Former MP among four democracy advocates executed in Myanmar

 Phyo Zeya Thaw, a 41-year-old former lawmaker from ousted leader Aung San Suu Kyi’s party also known as Maung Kyaw, was convicted in January by a closed military court of offenses involving explosives, bombings and financing terrorism
Phyo Zeya Thaw, a 41-year-old former lawmaker from ousted leader Aung San Suu Kyi’s party also known as Maung Kyaw, was convicted in January by a closed military court of offenses involving explosives, bombings and financing terrorism. Credit: AP

A former MP was among four democracy activists to be executed in Myanmar for the first time in 50 years.

Phyo Zeya Thaw, a former MP from ousted leader Aung San Suu Kyi’s National League for Democracy party, was convicted in January by a closed military court of offences involving possession of explosives, bombings and financing terrorism.

The four prisoners were accused of a targeted killing after the country's military takeover last year.

Phyo Zeya Thaw, 41, also known as Maung Kyaw was arrested last November based on information from people detained for shooting security personnel, state media said at the time. He was also accused of being a key figure in a network that carried out what the military described as terrorist attacks in the country’s biggest city, Yangon.

He had been a hip-hop musician before becoming a member of the Generation Wave political movement, which was formed in 2007. He had been jailed in 2008 under a previous military government after being accused of illegal association and possession of foreign currency.

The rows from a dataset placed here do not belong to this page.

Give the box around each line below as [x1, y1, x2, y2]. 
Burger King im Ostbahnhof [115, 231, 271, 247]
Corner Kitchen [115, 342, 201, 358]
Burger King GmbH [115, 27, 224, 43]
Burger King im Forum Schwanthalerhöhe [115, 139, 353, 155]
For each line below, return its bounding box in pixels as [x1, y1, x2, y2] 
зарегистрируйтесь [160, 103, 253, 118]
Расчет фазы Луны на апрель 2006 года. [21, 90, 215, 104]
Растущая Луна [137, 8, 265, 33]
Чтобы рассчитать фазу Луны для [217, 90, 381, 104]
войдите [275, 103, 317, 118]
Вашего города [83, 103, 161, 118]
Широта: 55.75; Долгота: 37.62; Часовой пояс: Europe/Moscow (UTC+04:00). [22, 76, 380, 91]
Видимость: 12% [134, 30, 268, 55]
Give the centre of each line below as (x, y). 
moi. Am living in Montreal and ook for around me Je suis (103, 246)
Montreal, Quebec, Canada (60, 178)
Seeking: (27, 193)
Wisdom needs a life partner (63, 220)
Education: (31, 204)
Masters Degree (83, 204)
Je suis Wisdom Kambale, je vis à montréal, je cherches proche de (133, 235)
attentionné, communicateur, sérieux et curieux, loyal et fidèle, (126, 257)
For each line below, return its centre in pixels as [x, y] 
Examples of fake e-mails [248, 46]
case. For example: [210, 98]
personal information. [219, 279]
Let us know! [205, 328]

Also hanged was Kyaw Min Yu, a 53-year-old democracy activist better known as Ko Jimmy, for violating the counterterrorism law. He was one of the leaders of the 88 Generation Students Group, veterans of a failed 1988 popular uprising against military rule.

He had already spent more than a dozen years behind bars for political activism before his arrest in Yangon last October. He had been put on a wanted list for social media postings that allegedly incited unrest, and state media said he was accused of terrorist acts including mine attacks and of heading a group called Moon Light Operation to carry out urban guerrilla attacks.

Kyaw Min Yu, a pro-democracy activist talks to journalists as he arrives at Yangon airport. Credit: AP

The other two, Hla Myo Aung and Aung Thura Zaw, were convicted of torturing and killing a woman in March 2021 who they allegedly believed was a military informer.

The executions were condemned by human rights groups and the international community.

Aung Myo Min, human rights minister for the National Unity Government, a shadow civilian administration established outside Myanmar after the military seized power in February 2021, rejected the allegations the men were involved in violence.

“Punishing them with death is a way to rule the public through fear,” he told The Associated Press.

Elaine Pearson, acting Asia director of Human Rights Watch, said the legal proceedings against the four had been “grossly unjust and politically motivated military trials.”

“The junta's barbarity and callous disregard for human life aims to chill the anti-coup protest movement," she said following the announcement of the executions.

Thomas Andrews, an independent UN-appointed expert on human rights who had condemned the decision to go ahead with the executions when they were announced in June, called for a strong international response.

"I am outraged and devastated at the news of the junta's execution of Myanmar patriots and champions of human rights and decency," he said in a statement. “These individuals were tried, convicted and sentenced by a military tribunal without the right of appeal and reportedly without legal counsel, in violation of international human rights law.”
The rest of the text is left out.